English singer-songwriter

Lou Brown (born 1978) is an English singer-songwriter who received the 2003 Southwest's Young Achiever of the Year Award and took part in the Prince's Trust's "Soundlive" programme, where she was offered the opportunity to learn skills from professional working musicians, and subsequently won a grant from the Trust to fund her first major album project. In addition to releasing two albums, What Are You Singing About (2006) and Calm the Rising Waters (2010), she performed at Glastonbury Festival 2009 and appeared on BBC Radio 2's Wake Up to Wogan.

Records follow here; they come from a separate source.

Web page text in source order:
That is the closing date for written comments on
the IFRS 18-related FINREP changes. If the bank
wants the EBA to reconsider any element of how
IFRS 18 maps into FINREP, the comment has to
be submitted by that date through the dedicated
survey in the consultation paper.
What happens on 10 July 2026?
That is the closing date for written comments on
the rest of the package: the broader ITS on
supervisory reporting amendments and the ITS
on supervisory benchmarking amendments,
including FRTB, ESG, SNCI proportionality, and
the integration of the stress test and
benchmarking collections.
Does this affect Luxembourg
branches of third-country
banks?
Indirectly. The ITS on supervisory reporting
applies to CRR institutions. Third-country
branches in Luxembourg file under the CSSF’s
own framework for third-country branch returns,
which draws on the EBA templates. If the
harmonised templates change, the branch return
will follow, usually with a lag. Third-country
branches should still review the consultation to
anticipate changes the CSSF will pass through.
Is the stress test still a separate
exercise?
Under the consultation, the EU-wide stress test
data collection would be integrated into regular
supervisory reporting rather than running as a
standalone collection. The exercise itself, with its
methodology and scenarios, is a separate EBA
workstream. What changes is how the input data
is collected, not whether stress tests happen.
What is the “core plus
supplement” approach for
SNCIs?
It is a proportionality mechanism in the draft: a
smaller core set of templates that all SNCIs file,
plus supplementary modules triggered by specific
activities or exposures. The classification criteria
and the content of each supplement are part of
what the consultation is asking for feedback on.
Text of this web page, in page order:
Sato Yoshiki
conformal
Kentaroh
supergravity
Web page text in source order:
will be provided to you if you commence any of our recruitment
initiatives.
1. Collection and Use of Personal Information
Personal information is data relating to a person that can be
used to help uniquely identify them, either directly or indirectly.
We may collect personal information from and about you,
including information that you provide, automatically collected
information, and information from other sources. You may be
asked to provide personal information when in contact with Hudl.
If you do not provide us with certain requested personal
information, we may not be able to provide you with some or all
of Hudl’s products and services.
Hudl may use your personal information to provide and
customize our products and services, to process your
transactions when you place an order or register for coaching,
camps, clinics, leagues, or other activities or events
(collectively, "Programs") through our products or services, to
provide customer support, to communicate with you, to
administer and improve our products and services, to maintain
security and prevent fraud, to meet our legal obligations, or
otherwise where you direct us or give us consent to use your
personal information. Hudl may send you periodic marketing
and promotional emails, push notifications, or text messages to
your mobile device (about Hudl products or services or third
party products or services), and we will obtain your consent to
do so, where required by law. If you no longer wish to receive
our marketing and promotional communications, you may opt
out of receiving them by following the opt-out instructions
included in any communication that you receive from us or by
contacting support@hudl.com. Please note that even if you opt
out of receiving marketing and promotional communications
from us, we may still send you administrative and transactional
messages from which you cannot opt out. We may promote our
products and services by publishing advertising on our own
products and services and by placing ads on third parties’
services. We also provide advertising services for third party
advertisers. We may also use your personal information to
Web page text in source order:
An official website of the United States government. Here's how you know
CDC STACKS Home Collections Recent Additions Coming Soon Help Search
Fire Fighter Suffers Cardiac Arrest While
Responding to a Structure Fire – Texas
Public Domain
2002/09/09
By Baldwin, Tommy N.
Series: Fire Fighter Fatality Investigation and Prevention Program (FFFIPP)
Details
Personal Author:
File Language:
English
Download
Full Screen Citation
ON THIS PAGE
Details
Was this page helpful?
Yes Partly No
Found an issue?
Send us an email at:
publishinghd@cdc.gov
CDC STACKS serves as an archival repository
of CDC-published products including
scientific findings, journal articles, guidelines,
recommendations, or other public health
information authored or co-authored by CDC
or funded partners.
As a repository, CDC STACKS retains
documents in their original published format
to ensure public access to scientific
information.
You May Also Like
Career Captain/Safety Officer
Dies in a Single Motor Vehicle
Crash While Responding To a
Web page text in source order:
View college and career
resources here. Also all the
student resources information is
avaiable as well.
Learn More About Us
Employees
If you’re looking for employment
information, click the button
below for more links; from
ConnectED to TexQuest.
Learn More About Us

A native of the Dorset seaside resort town of Bournemouth, Lou Brown describes herself as a folk artist and, in his March 2009 Folk World review of What Are You Singing About, Adolf Goriup wrote that "Lou is a wonderful singer with a soft voice and a great feeling for rhythm, which she proves with the outstanding opening song 'Morning Light'", concluding the write-up with, "Lou Brown has recorded an album that is really worth listening to... I’m sure you’ll like it." The album received airplay on regional UK radio stations such as Wave 105, Original 106 in Southampton and Bristol, Forest FM, BBC Radio Bristol, BBC Radio Gloucestershire, BBC Southern Counties Radio, BBC Somerset and BBC Radio Solent. After years of gigging extensively around the UK, she took the album to America in 2008, playing a series of dates in Chicago and Iowa. Back in the UK, she played support slots for Hazel O'Connor, Paul Young, Boo Hewerdine, Albert Lee, Clive Gregson, and Steve Tilston. Her 29 June 2009 national radio debut on BBC Radio 2's Wake Up to Wogan came about in the aftermath of the Glastonbury Festival appearance. In 2010, her second album, Calm the Rising Waters, produced by Clive Gregson, was released.